For a printer-friendly, photo-free version of this recipe, click here!

New England Style Fish Cakes


  • 2 pounds firm fleshed boneless and skinless white fish fillets such as cod, blue hake, or haddock
  • 2 cups of freshly made medium fine breadcrumbs.  This is roughly equivalent to 6 slices of bread.
  • 3 medium stalks of celery, finely diced
  • 1 bunch scallions, thinly sliced then chopped again until finely minced
  • 1/4 cup fresh parsley, chopped
  • 3 large eggs
  • 1 Tablespoon dried basil
  • 1 ½ teaspoons Old Bay Seasoning or other seafood seasoning blend
  • salt and pepper to taste
  • neutral oil, such as canola, for pan-frying

Line up your fish fillets on a clean cutting board.  And don’t walk away from the cutting board to answer the phone or people (and by people I mean my children) are bound to mess with your ingredients. See what I mean?
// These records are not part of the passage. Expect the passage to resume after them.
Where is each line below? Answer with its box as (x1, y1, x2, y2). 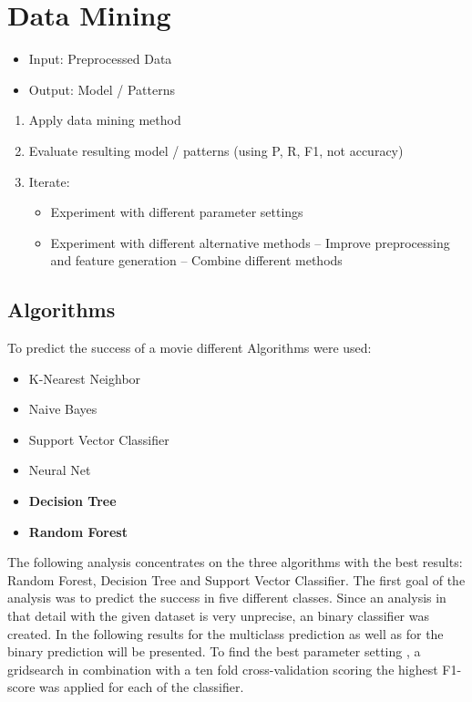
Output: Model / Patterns (28, 79, 175, 98)
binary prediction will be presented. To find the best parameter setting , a (7, 642, 421, 661)
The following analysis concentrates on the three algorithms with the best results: (7, 552, 463, 572)
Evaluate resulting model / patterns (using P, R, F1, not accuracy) (28, 140, 404, 160)
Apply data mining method (28, 110, 181, 129)
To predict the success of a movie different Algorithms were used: (7, 338, 372, 357)
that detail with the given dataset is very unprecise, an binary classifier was (7, 606, 429, 625)
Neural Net (28, 460, 91, 480)
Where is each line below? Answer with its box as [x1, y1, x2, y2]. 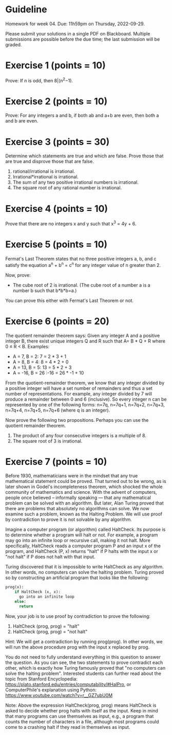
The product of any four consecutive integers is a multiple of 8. [12, 432, 146, 438]
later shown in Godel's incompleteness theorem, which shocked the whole [5, 483, 163, 490]
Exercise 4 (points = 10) [5, 203, 108, 214]
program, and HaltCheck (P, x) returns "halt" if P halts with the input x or [5, 548, 158, 554]
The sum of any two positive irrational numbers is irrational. [12, 179, 139, 186]
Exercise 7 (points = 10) [5, 456, 107, 468]
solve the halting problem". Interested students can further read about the [5, 670, 162, 676]
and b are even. [5, 118, 39, 124]
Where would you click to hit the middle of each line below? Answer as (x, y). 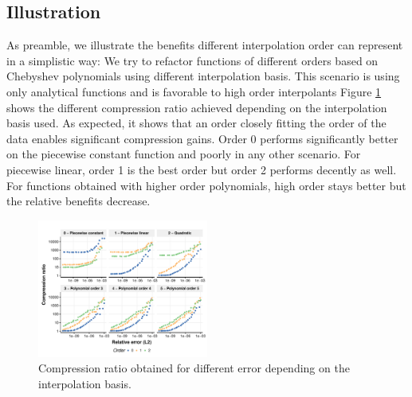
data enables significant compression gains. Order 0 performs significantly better (202, 138)
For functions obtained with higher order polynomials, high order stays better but (206, 185)
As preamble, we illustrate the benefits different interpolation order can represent (205, 45)
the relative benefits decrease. (78, 201)
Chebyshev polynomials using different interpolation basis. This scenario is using (203, 76)
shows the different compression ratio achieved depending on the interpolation (197, 107)
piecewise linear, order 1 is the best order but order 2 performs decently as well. (202, 169)
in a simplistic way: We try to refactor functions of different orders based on (192, 60)
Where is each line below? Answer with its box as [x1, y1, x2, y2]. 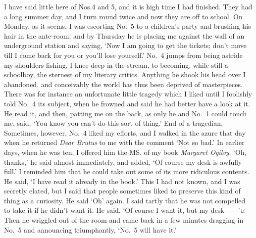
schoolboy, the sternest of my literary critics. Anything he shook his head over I [4, 69, 246, 80]
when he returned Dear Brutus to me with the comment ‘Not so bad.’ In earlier [4, 137, 245, 147]
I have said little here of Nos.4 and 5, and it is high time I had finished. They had [4, 1, 253, 11]
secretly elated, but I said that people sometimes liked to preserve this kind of [4, 186, 241, 196]
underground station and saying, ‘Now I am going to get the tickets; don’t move [4, 40, 247, 50]
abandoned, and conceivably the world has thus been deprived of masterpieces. [4, 79, 243, 89]
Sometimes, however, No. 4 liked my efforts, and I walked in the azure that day [4, 127, 246, 138]
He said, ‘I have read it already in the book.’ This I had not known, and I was [4, 176, 240, 186]
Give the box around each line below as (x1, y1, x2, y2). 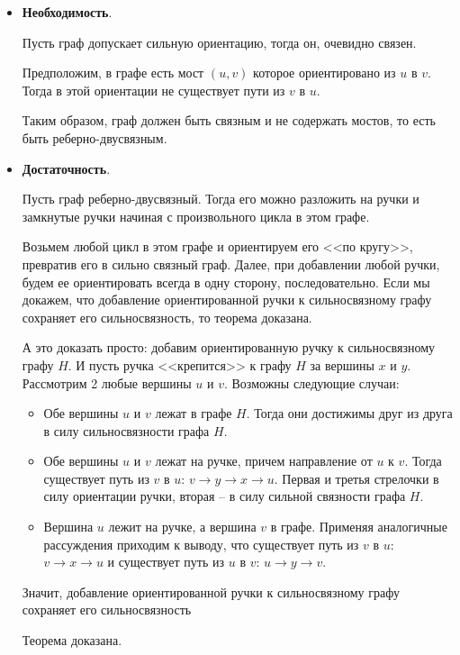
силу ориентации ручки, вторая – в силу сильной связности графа (43, 487, 406, 505)
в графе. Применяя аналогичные (270, 517, 447, 536)
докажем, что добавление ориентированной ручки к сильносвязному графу (22, 290, 432, 309)
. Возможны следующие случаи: (223, 373, 400, 392)
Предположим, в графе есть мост (22, 63, 204, 82)
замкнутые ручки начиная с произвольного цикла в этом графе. (22, 206, 370, 225)
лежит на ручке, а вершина (108, 517, 257, 536)
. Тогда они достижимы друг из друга (246, 404, 453, 423)

"Ground control to Major Tom..."


Remove the Lego David Bowie from your cutting board and roughly cut the fish fillets into two-inch chunks.

Place the pieces into the work bowl of a food processor fitted with a blade. You are going to puree your fish.  I’m aware that sounds revolting, but keep on keeping on, please.  The end result is more worth it than I can possibly express.  Pulse several times until the fish is broken down into a puree that still contains some pieces. No pieces should be larger than pebble-size.  It should look like this.  It only gets better from here!
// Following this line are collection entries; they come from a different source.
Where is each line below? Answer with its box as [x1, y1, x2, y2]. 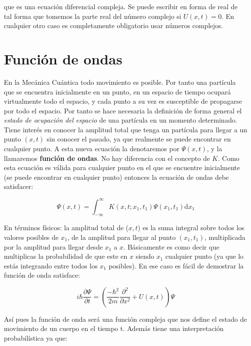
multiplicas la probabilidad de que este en [4, 251, 128, 261]
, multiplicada [204, 232, 246, 242]
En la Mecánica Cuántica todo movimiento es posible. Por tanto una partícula [4, 77, 236, 87]
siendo [135, 251, 154, 261]
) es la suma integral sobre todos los [137, 222, 245, 233]
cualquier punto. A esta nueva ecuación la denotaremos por [4, 143, 179, 154]
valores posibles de [4, 232, 59, 242]
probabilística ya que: [4, 333, 68, 343]
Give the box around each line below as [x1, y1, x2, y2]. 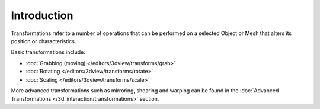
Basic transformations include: [11, 49, 85, 56]
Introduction [11, 9, 73, 22]
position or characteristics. [11, 37, 76, 44]
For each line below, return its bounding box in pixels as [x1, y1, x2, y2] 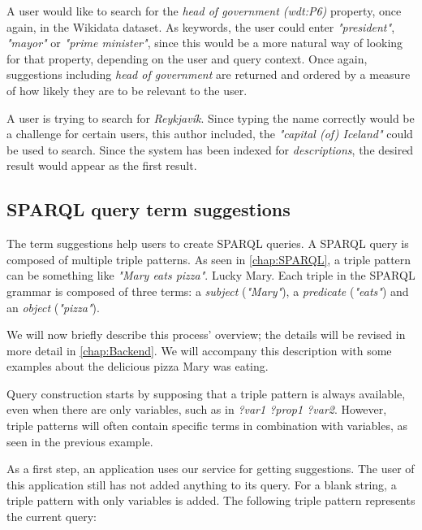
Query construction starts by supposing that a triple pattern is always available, [6, 384, 406, 402]
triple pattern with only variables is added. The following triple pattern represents [6, 492, 416, 509]
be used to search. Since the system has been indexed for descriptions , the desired [6, 141, 414, 158]
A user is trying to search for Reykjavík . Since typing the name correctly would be [6, 109, 415, 126]
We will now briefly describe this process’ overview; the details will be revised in [6, 326, 406, 343]
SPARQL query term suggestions [6, 197, 291, 222]
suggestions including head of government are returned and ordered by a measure [6, 66, 411, 83]
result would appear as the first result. [6, 157, 197, 174]
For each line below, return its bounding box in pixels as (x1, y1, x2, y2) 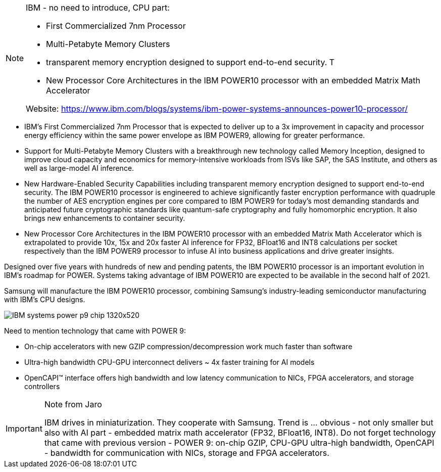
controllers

Add the processed fish and the remaining ingredients to a large bowl and mix until uniform.

Place a 12-inch nonstick skillet over medium-high heat and add a thin coating of oil to the pan; a tablespoon should be sufficient.  Swirl the oil to coat the pan.
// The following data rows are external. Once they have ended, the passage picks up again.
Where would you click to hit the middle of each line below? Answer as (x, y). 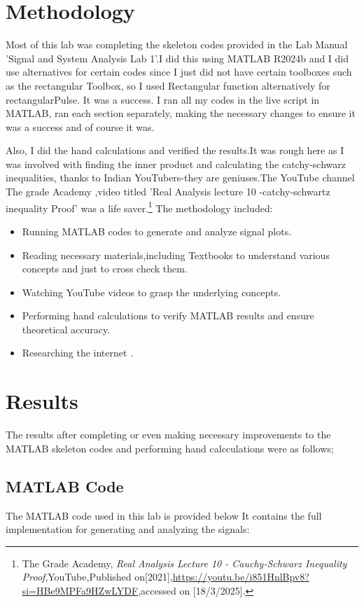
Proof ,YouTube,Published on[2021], (97, 577)
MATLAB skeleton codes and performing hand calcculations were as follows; (170, 448)
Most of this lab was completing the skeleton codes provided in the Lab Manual (177, 44)
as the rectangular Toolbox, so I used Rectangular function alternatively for (168, 85)
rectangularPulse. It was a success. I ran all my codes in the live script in (163, 99)
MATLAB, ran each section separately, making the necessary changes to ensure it (181, 113)
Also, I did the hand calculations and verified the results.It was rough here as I (175, 150)
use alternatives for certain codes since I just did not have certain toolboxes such (179, 72)
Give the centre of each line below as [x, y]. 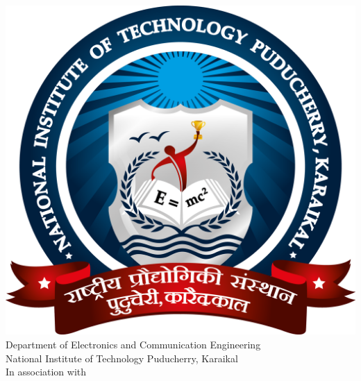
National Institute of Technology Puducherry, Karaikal [122, 358]
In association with [46, 372]
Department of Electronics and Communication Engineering [133, 345]
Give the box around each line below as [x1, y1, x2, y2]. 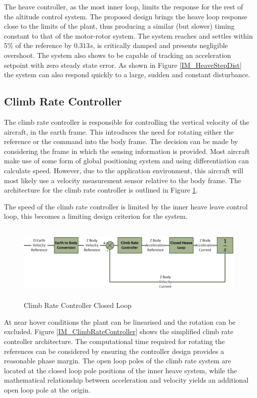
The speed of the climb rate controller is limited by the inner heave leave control [4, 201, 248, 211]
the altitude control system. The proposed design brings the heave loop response [4, 11, 248, 21]
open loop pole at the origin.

Don’t pre-form all your fish cakes, because the patties tend to fall apart if left to rest on a plate It’s best just to form right before adding them to the pan.  To do this most easily, rapidly form ½-cup of the fish mixture into a thin patty.  Don’t squash them mercilessly!  That light end texture relies on a gentle hand.

Quickly and carefully place the patty into the oiled pan.

Using a 12-inch pan should allow you to cook four patties at a time.  Once all four patties are in the pan, raise the heat to high and cook for five minutes. After five minutes, use a wide spatula and an additional rubber spatula, if needed, to flip the patties one at a time.  Take care to control how your flip them so you’re not splattered with any hot oil in the pan.  The first side should be a beautiful brown when they’re turned.  This first side looks like perfection.

Fry the second side for five minutes and transfer the fish cakes to a plate lined with a paper towel.  Repeat with the remaining fish mixture, adding a little oil to the pan as necessary.

Serve immediately, either plain or with tartar sauce. They definitely have enough flavor to be served alone…

If you serve with tartar sauce, make it a good one.  These New England Style Fish Cakes deserve the best!

For my money, this tartar sauce recipe is the best you can possibly make.  It is the massively down-sized recipe that The Evil Genius learned to make when he worked at a very popular South Florida restaurant.  He recalls making multiple twenty-five gallon batches for daily lunch and dinner services.  We’re talking about one seriously road-tested and approved tartar sauce recipe.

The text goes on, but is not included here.